« Au fond je m’en fous quasiment de mourir, parce qu’à l’âge que j’ai, à presque dix-sept ans, ça avance moins bien qu’avant : j’ai pris un sérieux coup de vieux et j’ai peur d’avoir déjà vécu le meilleur de moi-même et de commencer à radoter. » Contre le cancer qui ronge ses os et ne lui laisse aucun espoir de guérison, Frédéric Langlois, le principal protagoniste de ce quatrième roman de Sylvain Trudel (le cinquième à paraître aux éditions Les Allusifs), oppose le cynisme de l’adolescent qui n’a plus rien à perdre, si ce n’est l’amour de Marielou, son amie d’infortune, atteinte comme lui d’un cancer.

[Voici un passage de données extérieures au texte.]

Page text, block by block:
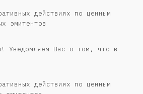
действиях по ценным
эмитентов
Уведомляем Вас о том, что в
действиях по ценным
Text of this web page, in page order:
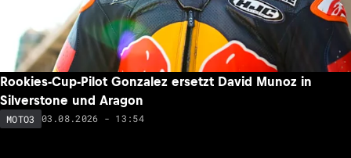
Rookies-Cup-Pilot Gonzalez ersetzt David Munoz in
Silverstone und Aragon
MOTO3 03.08.2026 - 13:54
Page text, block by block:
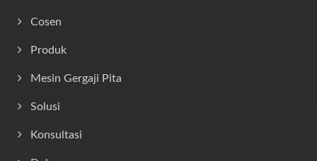
Cosen
Produk
Mesin Gergaji Pita
Solusi
Konsultasi
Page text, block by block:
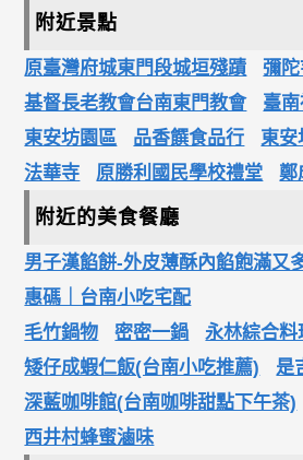
附近景點
原臺灣府城東門段城垣殘蹟
彌
基督長老教會台南東門教會
臺
東安坊園區
品香饌食品行
東安
法華寺
原勝利國民學校禮堂 鄭
附近的美食餐廳
男子漢餡餅-外皮薄酥內餡飽滿又
惠碼｜台南小吃宅配
毛竹鍋物
密密一鍋
永林綜合
矮仔成蝦仁飯(台南小吃推薦)
是
深藍咖啡館(台南咖啡甜點下午茶)
西井村蜂蜜滷味
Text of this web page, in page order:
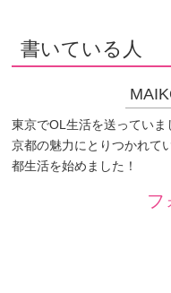
書いている人
東京でOL生活を送っていま
京都の魅力にとりつかれて
都生活を始めました！
フ
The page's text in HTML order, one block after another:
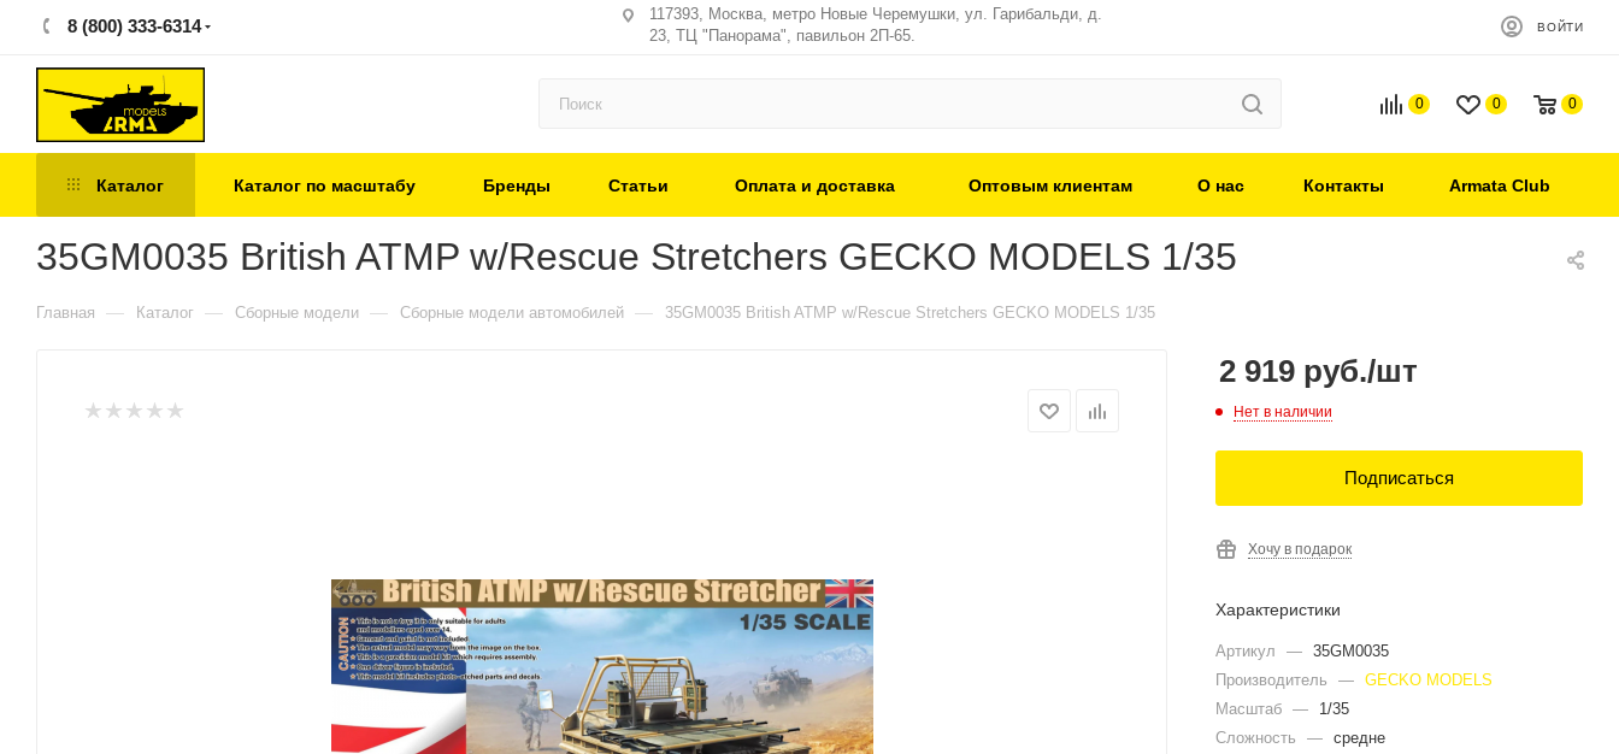
8 (800) 333-6314
117393, Москва, метро Новые Черемушки, ул. Гарибальди, д.
23, ТЦ "Панорама", павильон 2П-65.
ВОЙТИ
0 0 0
Каталог Каталог по масштабу Бренды Статьи Оплата и доставка Оптовым клиентам О нас Контакты Armata Club
35GM0035 British ATMP w/Rescue Stretchers GECKO MODELS 1/35
Главная — Каталог — Сборные модели — Сборные модели автомобилей — 35GM0035 British ATMP w/Rescue Stretchers GECKO MODELS 1/35
2 919 руб./шт
Нет в наличии
Подписаться
Хочу в подарок
Характеристики
Артикул — 35GM0035
Производитель
— GECKO MODELS
Масштаб —
1/35
Сложность
— средне

Sylvain Trudel reprend ici une nouvelle déjà parue dans le recueil Les prophètes qui relatait les derniers moments d’un adolescent sur son lit d’hôpital. Il ne s’agit toutefois pas d’une reprise, mais d’un redéploiement complet du thème de la mort à laquelle est confrontée le personnage principal. L’écriture, tantôt sous forme de poèmes et tantôt sous forme de journal, s’avère le dernier repli qui lui soit, comme à son amie, accordé pour échapper au cul-de-sac stérilisé et à la mièvrerie sentimentale qui composent son lot quotidien. Si le désarroi ressenti à cet âge est habituellement causé par la crainte qu’on éprouve face à la vie, et non devant la mort, la force du roman tient justement à la justesse du propos qui réussit à évoquer la détresse et la révolte du personnage.

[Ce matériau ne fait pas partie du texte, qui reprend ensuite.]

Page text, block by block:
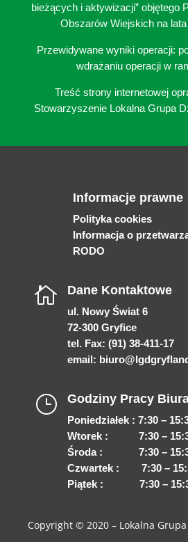
bieżących i aktywizacji” objętego
Obszarów Wiejskich na
Przewidywane wyniki operacji:
wdrażaniu operacji w
Treść strony internetowej
Stowarzyszenie Lokalna Grupa
Informacje prawne
Polityka cookies
Informacja o
RODO
 Dane Kontaktowe
ul. Nowy Świat 6
72-300 Gryfice
tel. Fax: (91) 38-411-17
email:
} Godziny Pracy
Poniedziałek : 7:30 –
Wtorek : 7:30 –
Środa : 7:30 –
Czwartek : 7:30 –
Piątek : 7:30 –
Copyright © 2020 – Lokalna
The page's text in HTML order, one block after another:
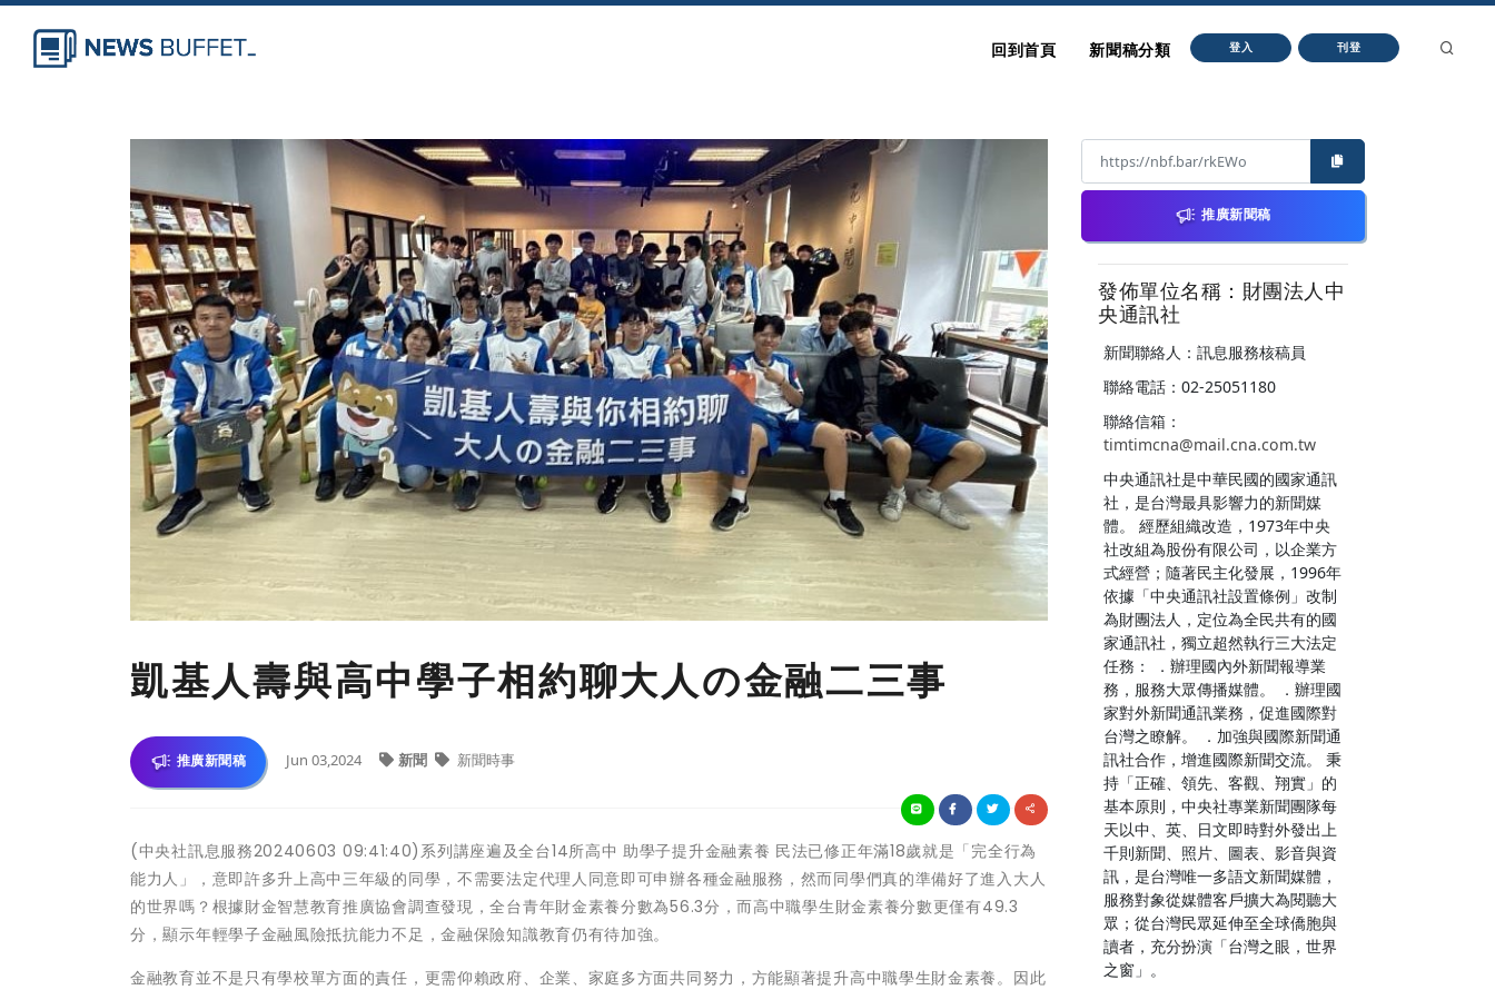
回到首頁 新聞稿分類 登入 刊登
凱基人壽與高中學子相約聊大人の金融二三事
推廣新聞稿 Jun 03,2024 新聞 新聞時事
(中央社訊息服務20240603 09:41:40)系列講座遍及全台14所高中 助學子提升金融素養 民法已修正年滿18歲就是「完全行為
能力人」，意即許多升上高中三年級的同學，不需要法定代理人同意即可申辦各種金融服務，然而同學們真的準備好了進入大人
的世界嗎？根據財金智慧教育推廣協會調查發現，全台青年財金素養分數為56.3分，而高中職學生財金素養分數更僅有49.3
分，顯示年輕學子金融風險抵抗能力不足，金融保險知識教育仍有待加強。
金融教育並不是只有學校單方面的責任，更需仰賴政府、企業、家庭多方面共同努力，方能顯著提升高中職學生財金素養。因此
推廣新聞稿
發佈單位名稱：財團法人中
央通訊社
新聞聯絡人：訊息服務核稿員
聯絡電話：02-25051180
聯絡信箱：
timtimcna@mail.cna.com.tw
中央通訊社是中華民國的國家通訊
社，是台灣最具影響力的新聞媒
體。 經歷組織改造，1973年中央
社改組為股份有限公司，以企業方
式經營；隨著民主化發展，1996年
依據「中央通訊社設置條例」改制
為財團法人，定位為全民共有的國
家通訊社，獨立超然執行三大法定
任務： ．辦理國內外新聞報導業
務，服務大眾傳播媒體。 ．辦理國
家對外新聞通訊業務，促進國際對
台灣之瞭解。 ．加強與國際新聞通
訊社合作，增進國際新聞交流。 秉
持「正確、領先、客觀、翔實」的
基本原則，中央社專業新聞團隊每
天以中、英、日文即時對外發出上
千則新聞、照片、圖表、影音與資
訊，是台灣唯一多語文新聞媒體，
服務對象從媒體客戶擴大為閱聽大
眾；從台灣民眾延伸至全球僑胞與
讀者，充分扮演「台灣之眼，世界
之窗」。
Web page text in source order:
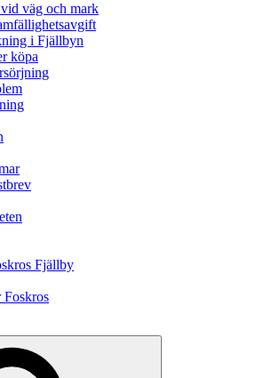
väg och mark
i Fjällbyn
köpa
Fjällby
Foskros
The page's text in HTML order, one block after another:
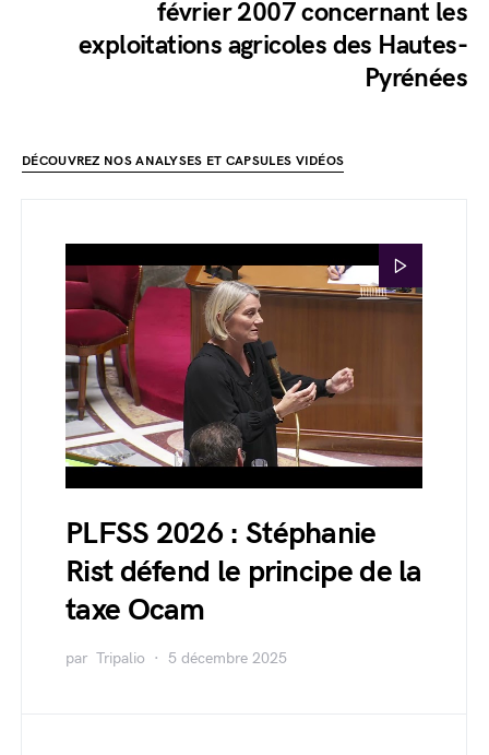
février 2007 concernant les
exploitations agricoles des Hautes-
Pyrénées
DÉCOUVREZ NOS ANALYSES ET CAPSULES VIDÉOS
PLFSS 2026 : Stéphanie
Rist défend le principe de la
taxe Ocam
par Tripalio 5 décembre 2025
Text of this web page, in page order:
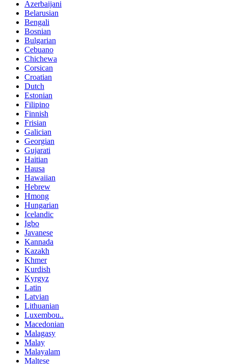
Azerbaijani
Belarusian
Bengali
Bosnian
Bulgarian
Cebuano
Chichewa
Corsican
Croatian
Dutch
Estonian
Filipino
Finnish
Frisian
Galician
Georgian
Gujarati
Haitian
Hausa
Hawaiian
Hebrew
Hmong
Hungarian
Icelandic
Igbo
Javanese
Kannada
Kazakh
Khmer
Kurdish
Kyrgyz
Latin
Latvian
Lithuanian
Luxembou..
Macedonian
Malagasy
Malay
Malayalam
Maltese
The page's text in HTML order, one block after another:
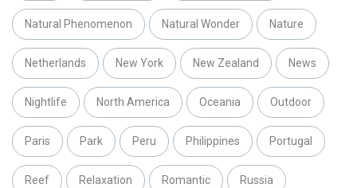
Natural Phenomenon Natural Wonder Nature
Netherlands New York New Zealand News
Nightlife North America Oceania Outdoor
Paris Park Peru Philippines Portugal
Reef Relaxation Romantic Russia

Du mercure sous la langue s’inscrit fort bien dans le nouveau sillon littéraire qu’est en voie de tracer cette nouvelle maison. D’abord par la qualité de l’écriture, la précision et l’efficacité du style qui épousent parfaitement le propos du roman. Ce dernier aurait toutefois pu être resserré quelque peu. Son efficacité dramatique en aurait été accrue. Mais sans doute s’agit-il d’une réserve toute personnelle, influencée par la lecture récente des premiers titres parus à cette nouvelle maison et qui m’ont laissé une impression des plus favorables, entre autres raisons à cause du rythme soutenu qui les caractérise et qui colle au plus près de la conscience narrative. À moins que le thème, ici la mort, exige quelque répit pour rendre l’issue du roman sinon acceptable à tout le moins tolérable.